▶ _AIM OF THE EXERCISE_: Would you reproduce exactly the lines below from the one holding "Z kolei w Filli" through the one holding "stworzyli oryginalne lampiony, ozdobione", inclusive, and no others?

▶ _DATA UNDER STUDY_:

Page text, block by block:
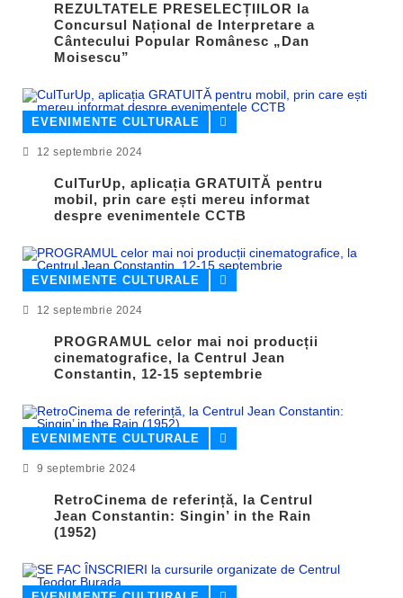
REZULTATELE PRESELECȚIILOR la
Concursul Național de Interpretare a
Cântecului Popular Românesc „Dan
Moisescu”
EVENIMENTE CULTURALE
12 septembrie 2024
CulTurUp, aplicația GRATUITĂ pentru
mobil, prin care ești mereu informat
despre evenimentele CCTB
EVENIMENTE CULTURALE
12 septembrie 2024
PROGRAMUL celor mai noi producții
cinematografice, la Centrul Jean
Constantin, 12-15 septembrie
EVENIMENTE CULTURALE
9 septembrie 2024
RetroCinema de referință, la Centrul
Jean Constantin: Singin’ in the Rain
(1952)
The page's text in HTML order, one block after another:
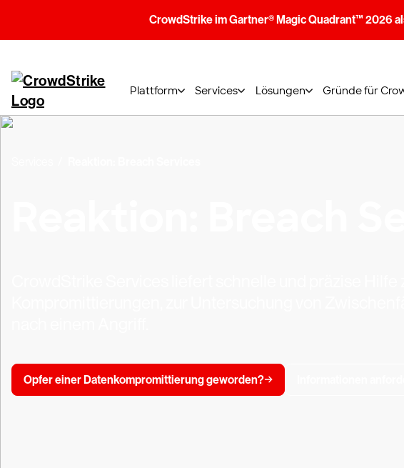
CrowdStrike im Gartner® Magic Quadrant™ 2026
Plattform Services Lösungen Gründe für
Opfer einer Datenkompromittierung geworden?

---

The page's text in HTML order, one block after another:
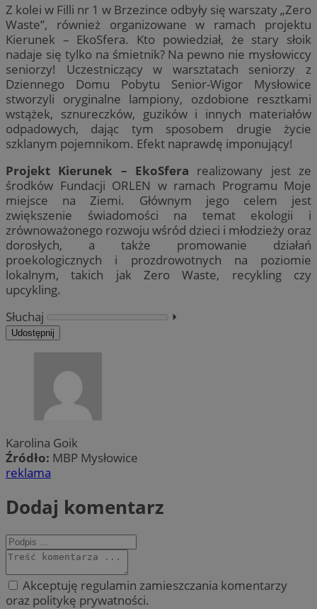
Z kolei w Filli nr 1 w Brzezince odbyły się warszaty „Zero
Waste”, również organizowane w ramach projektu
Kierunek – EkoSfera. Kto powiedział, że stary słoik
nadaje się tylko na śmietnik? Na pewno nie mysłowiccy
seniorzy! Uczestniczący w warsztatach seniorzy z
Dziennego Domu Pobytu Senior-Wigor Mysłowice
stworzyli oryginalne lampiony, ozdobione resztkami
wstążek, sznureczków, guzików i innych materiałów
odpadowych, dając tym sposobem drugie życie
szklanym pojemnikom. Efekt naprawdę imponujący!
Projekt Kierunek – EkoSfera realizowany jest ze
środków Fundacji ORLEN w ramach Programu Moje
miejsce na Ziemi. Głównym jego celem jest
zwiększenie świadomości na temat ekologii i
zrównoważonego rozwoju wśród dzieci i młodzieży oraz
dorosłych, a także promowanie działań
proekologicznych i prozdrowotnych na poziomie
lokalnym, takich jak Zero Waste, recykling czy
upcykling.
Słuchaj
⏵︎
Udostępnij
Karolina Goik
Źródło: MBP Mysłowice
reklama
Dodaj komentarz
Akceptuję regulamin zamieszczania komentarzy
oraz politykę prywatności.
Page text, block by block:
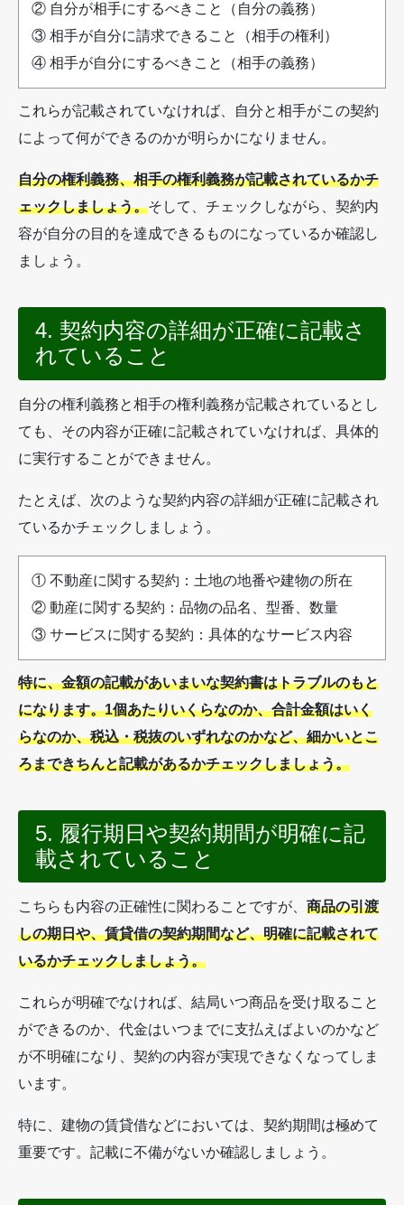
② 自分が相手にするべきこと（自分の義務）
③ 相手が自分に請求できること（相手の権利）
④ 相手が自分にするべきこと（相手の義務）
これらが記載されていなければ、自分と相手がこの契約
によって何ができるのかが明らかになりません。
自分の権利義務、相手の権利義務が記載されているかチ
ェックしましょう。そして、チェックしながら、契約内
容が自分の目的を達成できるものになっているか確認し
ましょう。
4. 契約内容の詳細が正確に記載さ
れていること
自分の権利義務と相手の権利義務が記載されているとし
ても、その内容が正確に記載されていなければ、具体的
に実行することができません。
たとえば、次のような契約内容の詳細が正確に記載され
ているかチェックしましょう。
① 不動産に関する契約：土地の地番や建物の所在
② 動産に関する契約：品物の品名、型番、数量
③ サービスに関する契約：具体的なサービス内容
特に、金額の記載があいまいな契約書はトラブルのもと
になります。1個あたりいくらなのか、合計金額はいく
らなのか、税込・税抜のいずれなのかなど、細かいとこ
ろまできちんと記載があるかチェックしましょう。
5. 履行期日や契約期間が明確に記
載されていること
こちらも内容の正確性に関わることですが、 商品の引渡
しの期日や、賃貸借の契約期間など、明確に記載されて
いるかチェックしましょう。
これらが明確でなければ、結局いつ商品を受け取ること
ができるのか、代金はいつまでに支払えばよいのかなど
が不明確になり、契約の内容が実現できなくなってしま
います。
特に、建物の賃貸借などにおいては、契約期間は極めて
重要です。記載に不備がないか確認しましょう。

▶ _RESPONSE TO THE EXERCISE_:
Z kolei w Filli nr 1 w Brzezince odbyły się warszaty „Zero
Waste”, również organizowane w ramach projektu
Kierunek – EkoSfera. Kto powiedział, że stary słoik
nadaje się tylko na śmietnik? Na pewno nie mysłowiccy
seniorzy! Uczestniczący w warsztatach seniorzy z
Dziennego Domu Pobytu Senior-Wigor Mysłowice
stworzyli oryginalne lampiony, ozdobione resztkami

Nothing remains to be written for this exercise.